DATA PROVIDED START

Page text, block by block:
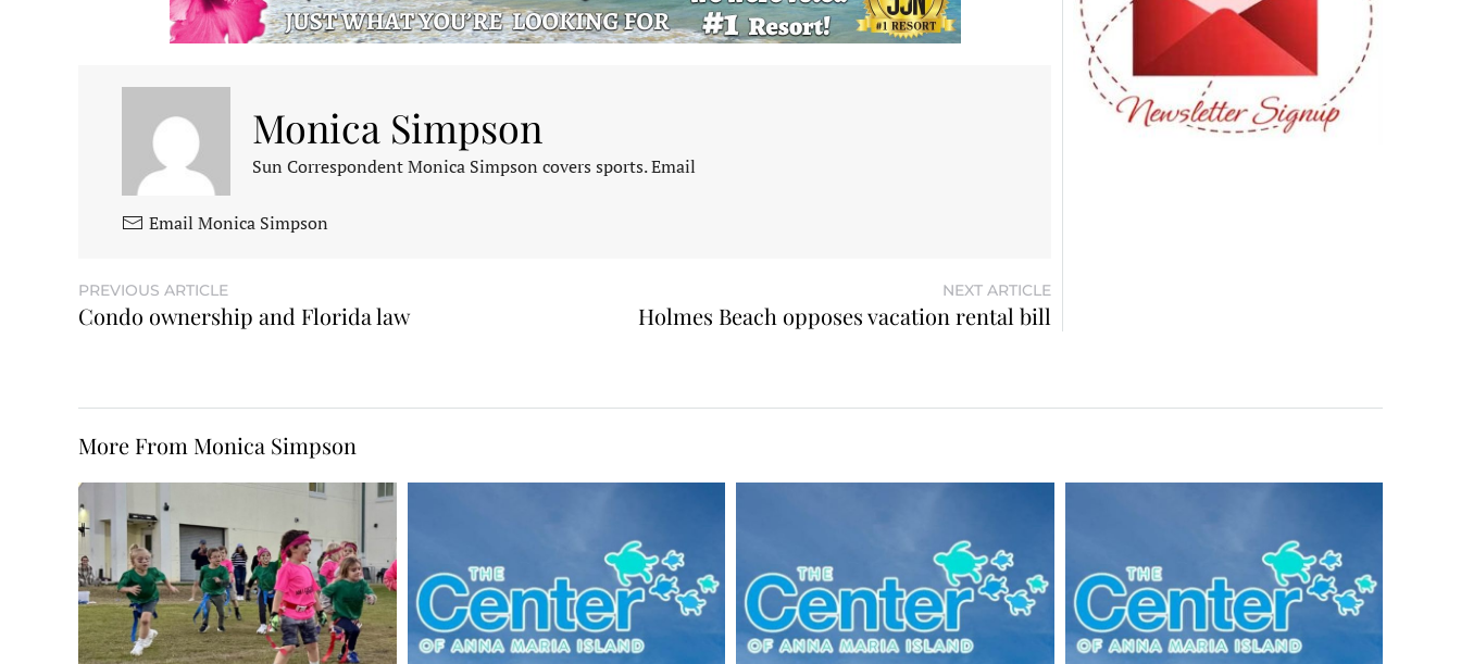
Monica Simpson
Sun Correspondent Monica Simpson covers sports. Email
Email Monica Simpson
PREVIOUS ARTICLE
Condo ownership and Florida law
NEXT ARTICLE
Holmes Beach opposes vacation rental bill
More From Monica Simpson
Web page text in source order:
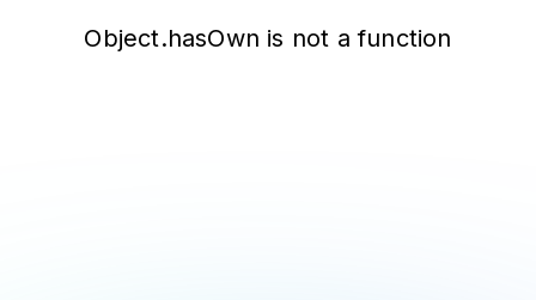
Object.hasOwn is not a function

DATA PROVIDED END

▶ WHAT YOU SHOULD DO: A faithful copy of the records above, without images, is what to give back.

▶ ANSWER TO THIS PROBLEM:
Page text, block by block:
Monica Simpson
Sun Correspondent Monica Simpson covers sports. Email
Email Monica Simpson
PREVIOUS ARTICLE
Condo ownership and Florida law
NEXT ARTICLE
Holmes Beach opposes vacation rental bill
More From Monica Simpson
Web page text in source order:
Object.hasOwn is not a function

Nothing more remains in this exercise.